Части целого (Тольц) - страница 5

Если звонил телефон, он поднимал трубку, но не отвечал, а когда на другом конце провода с ним здоровались, изображал писклявый, дрожащий детский голос и говорил:

— Папы нет дома.

Я хотя и был маленьким, но уже понимал, что скрывающемуся от мира взрослому смешно подделываться под своего шестилетнего сына, однако через много лет сам занялся тем же самым, только изображал его.

— Сына нет дома, — басил я в трубку. — Что-нибудь передать?

Отец одобрительно кивал. Больше всего ему нравилось, если кто-то от кого-то прятался.
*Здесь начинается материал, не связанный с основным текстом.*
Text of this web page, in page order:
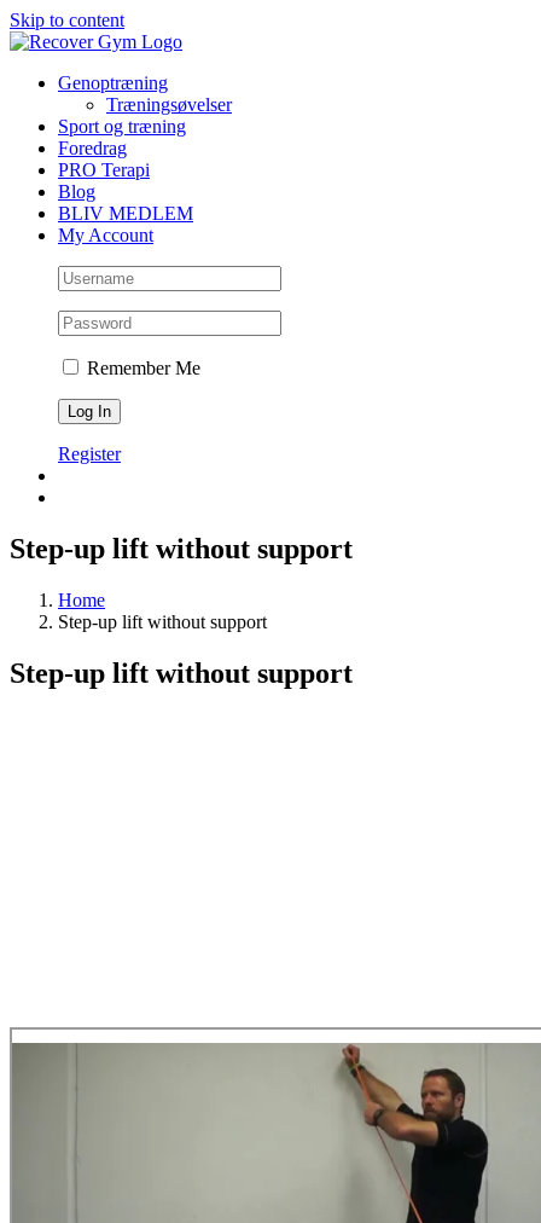
Skip to content
Genoptræning
Træningsøvelser
Sport og træning
Foredrag
PRO Terapi
Blog
BLIV MEDLEM
My Account
Remember Me
Register
Step-up lift without support
Home
Step-up lift without support
Step-up lift without support
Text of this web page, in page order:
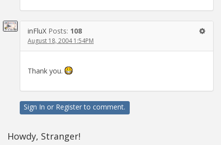
inFluX Posts: 108
August 18, 2004 1:54PM
Thank you.
Sign In or Registerto comment.
Howdy, Stranger!
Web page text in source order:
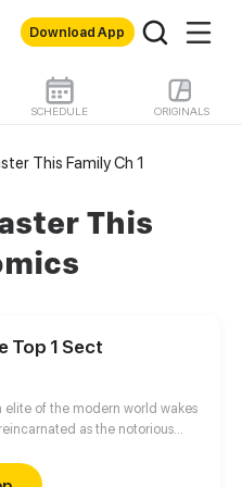
Download App
SCHEDULE ORIGINALS
This Family Ch 1
This
Top 1 Sect
elite of the modern world wakes
as the notorious
the bad guy, he has a system
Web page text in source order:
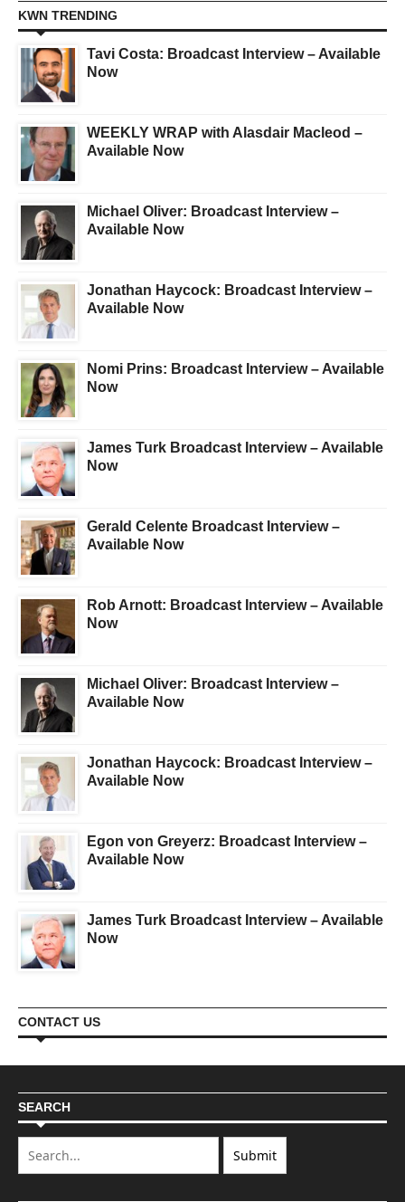
KWN TRENDING
Tavi Costa: Broadcast Interview – Available
Now
WEEKLY WRAP with Alasdair Macleod –
Available Now
Michael Oliver: Broadcast Interview –
Available Now
Jonathan Haycock: Broadcast Interview –
Available Now
Nomi Prins: Broadcast Interview – Available
Now
James Turk Broadcast Interview – Available
Now
Gerald Celente Broadcast Interview –
Available Now
Rob Arnott: Broadcast Interview – Available
Now
Michael Oliver: Broadcast Interview –
Available Now
Jonathan Haycock: Broadcast Interview –
Available Now
Egon von Greyerz: Broadcast Interview –
Available Now
James Turk Broadcast Interview – Available
Now
CONTACT US
SEARCH

Уроки продолжались и когда мы вышли во внешний мир: отец учил меня торговаться, хотя мирок, в котором мы жили, был иного рода. Помню, как, держа меня за руку, он завопил в лицо торговцу газет:

— Никаких войн! Никакого обвала рынков! Никаких убийц на свободе! За что вы столько хотите? Ведь ничего же не произошло!

Еще я помню, как он сидел на желтом пластмассовом стуле и стриг мне волосы. Отец свято верил, что это отнюдь не нейрохирургия и если у человека есть пара рук и ножницы, он обязательно справится.

— Я не собираюсь тратиться на парикмахера, Джаспер, — заявлял он. — Чего тут уметь? Дальше черепа не обстрижешь. — Мой отец — философ, и даже в стрижке волос он искал смысл. — Волосы — символ мужественности и жизнестойкости, хотя многие слабаки носят длинные прически и немало лысых отличаются жизненной энергией. Так зачем мы их стрижем? Что мы имеем против волос? — Он быстро и бездумно щелкал ножницами.

Отец часто стриг и себя самого и при этом не пользовался зеркалом. — Я это делаю не для того, чтобы завоевать приз, — объяснял он, — а чтобы укоротить поросль на голове. — Мы были отцом и сыном с невиданными, безумными прическами, воплощающими одну из любимейших отцовских идей. Я ее понял намного позднее: есть свобода в том, чтобы выглядеть ненормальным.

С наступлением вечера дневные уроки завершались придуманной им на сон грядущий историей. Каждая — отменная гадость! Мрачные, вызывающие дрожь, и во всех был герой, в котором угадывались мои черты. Вот один из характерных рассказов: «Жил-был маленький мальчик по имени Каспер. Все его друзья одинаково относились к живущему в конце улицы толстому парню. Они его ненавидели. Каспер хотел продолжать дружить со своей компанией и тоже начал ненавидеть толстяка. Но однажды утром он проснулся и обнаружил, что его мозги загнили и с болью вытекли из задницы». Бедняга Каспер! Ему положительно не везло. В серии отцовских вечерних рассказов его расстреливали, закалывали, били дубинкой, топили в кипящем море, тащили по осколкам стекла, ему сдирали с пальцев ногти, скармливали его внутренности каннибалам. Он исчезал, взрывался, его разрывало изнутри, он часто погибал от жесточайших спазмов и потери слуха. Мораль была всегда одной и той же: если бездумно следовать общественному мнению, то дело кончится внезапной, ужасной смертью. После этого я еще долго боялся соглашаться с людьми, даже если речь шла о том, сколько теперь времени.